Look for the full story in the December 2006 issue, on stands now!

Go to the next page for more behind-the-scenes at the making of Kingdom Come.

B.I. Vs Friendship:
Jay-Z speaks on differences with former partner Damon Dash and the perception that he’s not a real businessman.

XXL: What's goin' on with Roc-A-Wear?

Jay-Z: The first thing I did when I got over to Roc-A-Wear was to free up the designers. Free 'em up. Make 'em do what you want, you know—you like that? You guys think that's cool? Let's do that, you know, ask the room one time, hey…I mean, I just started being in the ads. Going since '99, I wasn't in no ads for five years, know what I'm sayin'? That speaks to the clothing. The clothing is good. Anything I align myself with, I try, and I would love for it to be an extension of myself.

XXL: But in terms of Roc-A-Wear, it always appeared that Dame was more involved than you were. Like it was more his passion than yours.

Jay-Z: Yeah, Dame was a negotiator and he loved the process of dealing with it day-to-day. You know, but my uh, my fingerprint was—is still all on Roc-A-Wear, you know what I'm sayin'? I mean, from the shit that I wear to getting to them to you know, do they fashion pirate shit sometimes. "Oh this is crazy, make this—put this over here." Dame dealt—I mean, even with Roc-A-Fella, you know, he dealt with the more day-to-day thing.

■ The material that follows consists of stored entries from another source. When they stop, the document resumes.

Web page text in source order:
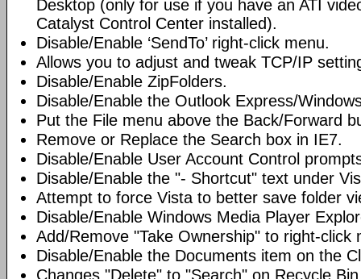
Desktop (only for use if you have an ATI
Catalyst Control Center installed).
Disable/Enable ‘SendTo’ right-click menu.
Allows you to adjust and tweak TCP/IP
Disable/Enable ZipFolders.
Disable/Enable the Outlook Express/
Put the File menu above the Back/Forward
Remove or Replace the Search box in IE7.
Disable/Enable User Account Control
Disable/Enable the "- Shortcut" text under
Attempt to force Vista to better save folder
Disable/Enable Windows Media Player
Add/Remove "Take Ownership" to right-click
Disable/Enable the Documents item on the
Changes "Delete" to "Search" on Recycle
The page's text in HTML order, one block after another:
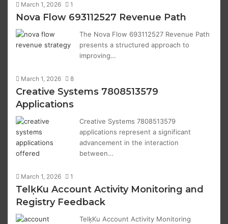
March 1, 2026 1
Nova Flow 693112527 Revenue Path
The Nova Flow 693112527 Revenue Path
presents a structured approach to
improving…
March 1, 2026 8
Creative Systems 7808513579
Applications
Creative Systems 7808513579
applications represent a significant
advancement in the interaction
between…
March 1, 2026 1
TelķKu Account Activity Monitoring and
Registry Feedback
TelķKu Account Activity Monitoring
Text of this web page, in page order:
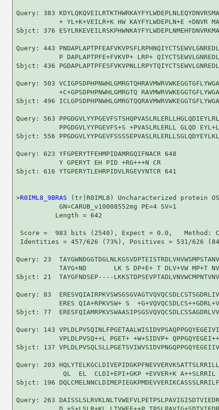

I dealt with the overall pace, the tone, like everything that happened in that company, don't believe that it happened without me knowing. And at the end when something—when it starts happening without my input, I put a stop to it. You know what I'm sayin'?

XXL: Your look is saying a lot more than you are right now…

Jay-Z: It really conveys the seriousness of what I'm saying. I speak in a lot of fragmented sentences, I try to get my point across with how serious I am.

XXL: [Laughs]

Jay-Z: I wish the people could see… [Both laugh]

XXL: Do you feel like with Dame's over the top personality and that dynamic y'all created, it's almost like you didn't get your just due as a businessman…

Jay-Z: Right.

XXL: Until you separated yourself out of that triangle in some ways.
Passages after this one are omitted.